**GOAL OF THE EXERCISE:** With the line containing "83100 – Avellino" as the starting point, output every line of the data below through its final line, character for character.

**TASK INPUT:**
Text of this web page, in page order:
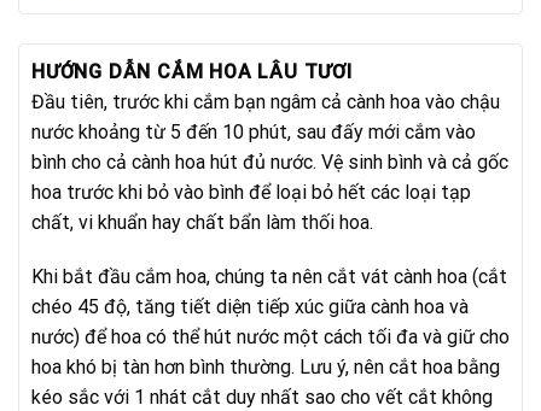
là:
tại
950.000₫.
HƯỚNG DẪN CẮM HOA LÂU TƯƠI
Đầu tiên, trước khi cắm bạn ngâm cả cành hoa vào chậu
nước khoảng từ 5 đến 10 phút, sau đấy mới cắm vào
bình cho cả cành hoa hút đủ nước. Vệ sinh bình và cả gốc
hoa trước khi bỏ vào bình để loại bỏ hết các loại tạp
chất, vi khuẩn hay chất bẩn làm thối hoa.
Khi bắt đầu cắm hoa, chúng ta nên cắt vát cành hoa (cắt
chéo 45 độ, tăng tiết diện tiếp xúc giữa cành hoa và
nước) để hoa có thể hút nước một cách tối đa và giữ cho
hoa khó bị tàn hơn bình thường. Lưu ý, nên cắt hoa bằng
kéo sắc với 1 nhát cắt duy nhất sao cho vết cắt không
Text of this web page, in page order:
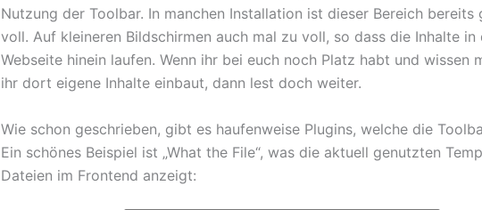
Nutzung der Toolbar. In manchen Installation ist dieser Bereich bereits
voll. Auf kleineren Bildschirmen auch mal zu voll, so dass die Inhalte in
Webseite hinein laufen. Wenn ihr bei euch noch Platz habt und wissen
ihr dort eigene Inhalte einbaut, dann lest doch weiter.
Wie schon geschrieben, gibt es haufenweise Plugins, welche die
Ein schönes Beispiel ist „What the File“, was die aktuell genutzten
Dateien im Frontend anzeigt:
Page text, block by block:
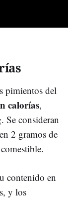
pimientos del
calorías,
Se consideran
2 gramos de
contenido en
y los
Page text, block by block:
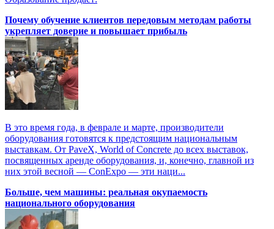
Почему обучение клиентов передовым методам работы
укрепляет доверие и повышает прибыль
В это время года, в феврале и марте, производители
оборудования готовятся к предстоящим национальным
выставкам. От PaveX, World of Concrete до всех выставок,
посвященных аренде оборудования, и, конечно, главной из
них этой весной — ConExpo — эти наци...
Больше, чем машины: реальная окупаемость
национального оборудования
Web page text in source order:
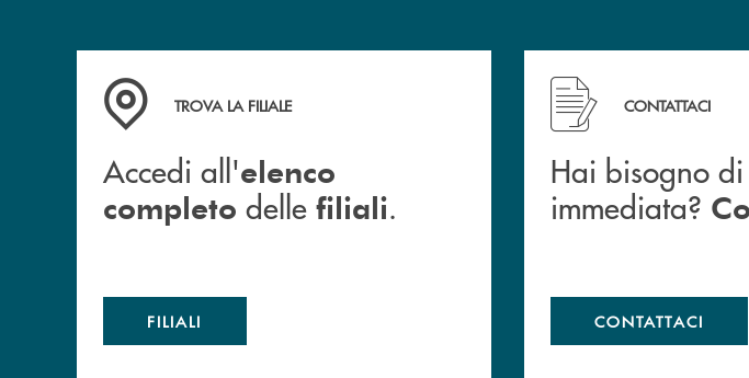
Accedi all' elenco completo delle filiali .
TROVA LA FILIALE
Accedi all'elenco
completo delle filiali.
FILIALI
Hai bisogno di
CONTATTACI
Hai bisogno di
immediata?
CONTATTACI
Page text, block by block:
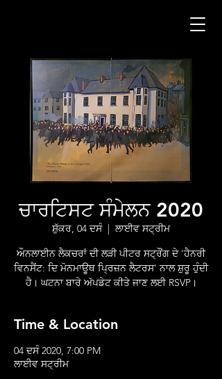
ਚਾਰਟਿਸਟ ਸੰਮੇਲਨ 2020
ਸ਼ੁੱਕਰ, 04 ਦਸੰ
  |
ਲਾਈਵ ਸਟ੍ਰੀਮ
ਔਨਲਾਈਨ ਲੈਕਚਰਾਂ ਦੀ ਲੜੀ ਪੀਟਰ ਸਟ੍ਰੌਂਗ ਦੇ 'ਹੈਨਰੀ
ਵਿਨਸੈਂਟ: ਦਿ ਮੋਨਮਾਊਥ ਪ੍ਰਿਜ਼ਨ ਲੈਟਰਸ' ਨਾਲ ਸ਼ੁਰੂ ਹੁੰਦੀ
ਹੈ। ਘਟਨਾ ਬਾਰੇ ਅੱਪਡੇਟ ਕੀਤੇ ਜਾਣ ਲਈ RSVP।
Time & Location
04 ਦਸੰ 2020, 7:00 PM
ਲਾਈਵ ਸਟ੍ਰੀਮ
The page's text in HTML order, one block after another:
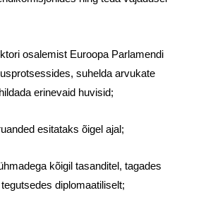
osalemist Euroopa Parlamendi
suhelda arvukate
erinevaid huvisid;
esitataks õigel ajal;
kõigil tasanditel, tagades
diplomaatiliselt;
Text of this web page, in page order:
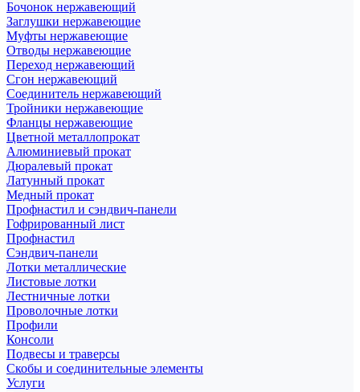
Бочонок нержавеющий
Заглушки нержавеющие
Муфты нержавеющие
Отводы нержавеющие
Переход нержавеющий
Сгон нержавеющий
Соединитель нержавеющий
Тройники нержавеющие
Фланцы нержавеющие
Цветной металлопрокат
Алюминиевый прокат
Дюралевый прокат
Латунный прокат
Медный прокат
Профнастил и сэндвич-панели
Гофрированный лист
Профнастил
Сэндвич-панели
Лотки металлические
Листовые лотки
Лестничные лотки
Проволочные лотки
Профили
Консоли
Подвесы и траверсы
Скобы и соединительные элементы
Услуги
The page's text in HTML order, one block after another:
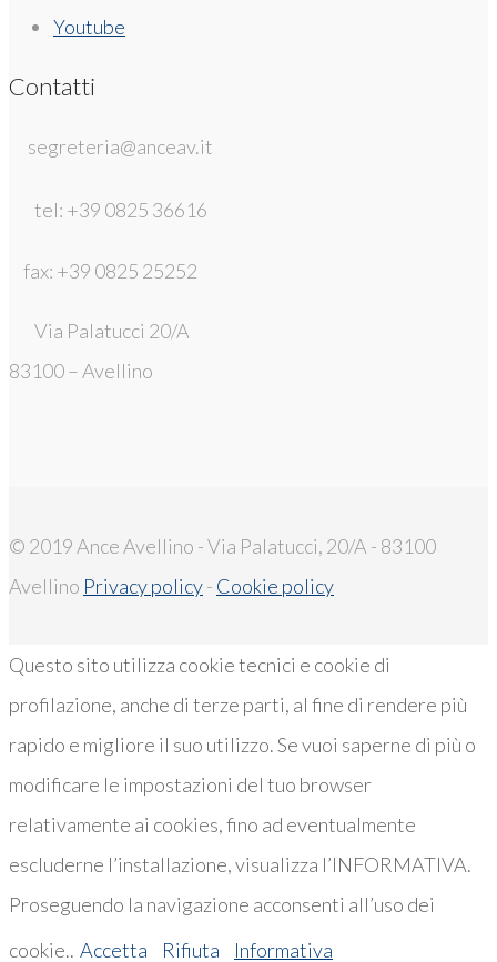
Youtube
Contatti
segreteria@anceav.it
tel: +39 0825 36616
fax: +39 0825 25252
Via Palatucci 20/A
83100 – Avellino
© 2019 Ance Avellino - Via Palatucci, 20/A - 83100
Avellino Privacy policy- Cookie policy
Questo sito utilizza cookie tecnici e cookie di
profilazione, anche di terze parti, al fine di rendere più
rapido e migliore il suo utilizzo. Se vuoi saperne di più o
modificare le impostazioni del tuo browser
relativamente ai cookies, fino ad eventualmente
escluderne l’installazione, visualizza l’INFORMATIVA.
Proseguendo la navigazione acconsenti all’uso dei
cookie.. Accetta Rifiuta Informativa

**WRITTEN RESPONSE:**
83100 – Avellino
© 2019 Ance Avellino - Via Palatucci, 20/A - 83100
Avellino Privacy policy- Cookie policy
Questo sito utilizza cookie tecnici e cookie di
profilazione, anche di terze parti, al fine di rendere più
rapido e migliore il suo utilizzo. Se vuoi saperne di più o
modificare le impostazioni del tuo browser
relativamente ai cookies, fino ad eventualmente
escluderne l’installazione, visualizza l’INFORMATIVA.
Proseguendo la navigazione acconsenti all’uso dei
cookie.. Accetta Rifiuta Informativa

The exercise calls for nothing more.